他知道娘亲的人现在一定在找他,小舟也会找他。
但是他现在还不想被找到,他还不想回去。
反正他在娘亲的眼中也只是个多余的人,而小舟,他总要学会没有自己的生活,他总是要长大的。
就让他,任性这一次。
一次就好了。
他在钟楼上坐到了天黑。
看着茫茫的黑夜,突然不知道自己该去哪里。
他是不可能在这钟楼上过一。夜的,北冥的昼夜温差极大。
他在这里带到第二天在早上,估计就已经成为冰棍了。
赫连子都看了看缀满寒星的夜空,突然觉得这天地如此广袤,然而却无他可安身立命的一隅。
他发了会儿神,突然想起了一处地方,或许恰好可以让他暂时一避。
想到这里,赫连子都立即就便从钟楼上下了来。
他的轻功不低,因为他的身量较小,极易隐藏,再凭借着他对惊蛰和白泠等人的了解。
所以他们想要找到他是极为不容易的。
赫连子都很快便出了城门,他循着记忆中的方向,很快便找到了当初君无极带他来的那一片竹林。
幽篁林。
赫连子都在那一片茂密的竹林里找了一会儿,便看到了那座竹屋。
他前不久边听惊蛰他们说容奕最近好像出远门了,不过具体去了什么地方他到时见不太清楚。
不过现下看来,反正容奕也不在,那这处屋子正好他可以加暂住一段时间。
而且,当初他没有跟娘亲他们讲这处宅子的存在。
赫连子都看到屋中一片漆黑,很明显是没有人在的模样,于是他很快便翻进了篱笆,然后便准备去开门。
然而却不想,他刚翻过篱笆的时候,便感觉脖颈上一凉。
赫连子都不敢轻举妄动,只是低声道:“你是什么人?”
那人听到赫连子都的声音,不禁道:“小孩儿,这个地方可不是你该来的地方。
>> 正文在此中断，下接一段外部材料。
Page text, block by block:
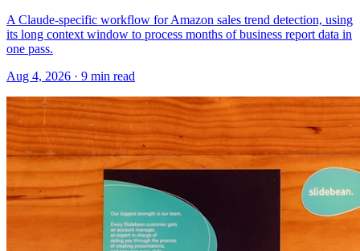
A Claude-specific workflow for Amazon sales trend detection, using
its long context window to process months of business report data in
one pass.
Aug 4, 2026 · 9 min read

”
赫连子都闻言不禁转头看了他一眼,然而当那人借着月光看清赫连子都的面容时,立即收了手中的匕首,随之朝后退了两步。
赫连子都见此有些惊诧,“你……”
“属下是二少手下的毕月乌。”
赫连子都一愣,原来是容二少的人,心想着容奕还真是有些奇怪,手底下的人取的都是二十八星宿的名字。
不过,“你认识我?”
毕月乌也不隐瞒,“二少交代过。”
赫连子都见他没有多说,便也觉得不便再多追问。
只是目光撇了撇面前的屋子,“我以为这屋子里没人,难道你是一直瘦子案件这屋中的吗?”
毕月乌点头。
守在这里,接通各地的情报,送到容二少的手中。
赫连子都见毕月乌的反应,又不禁问了一句:“我现在没有地方可以去了,可以现在这屋中暂住几天吗?”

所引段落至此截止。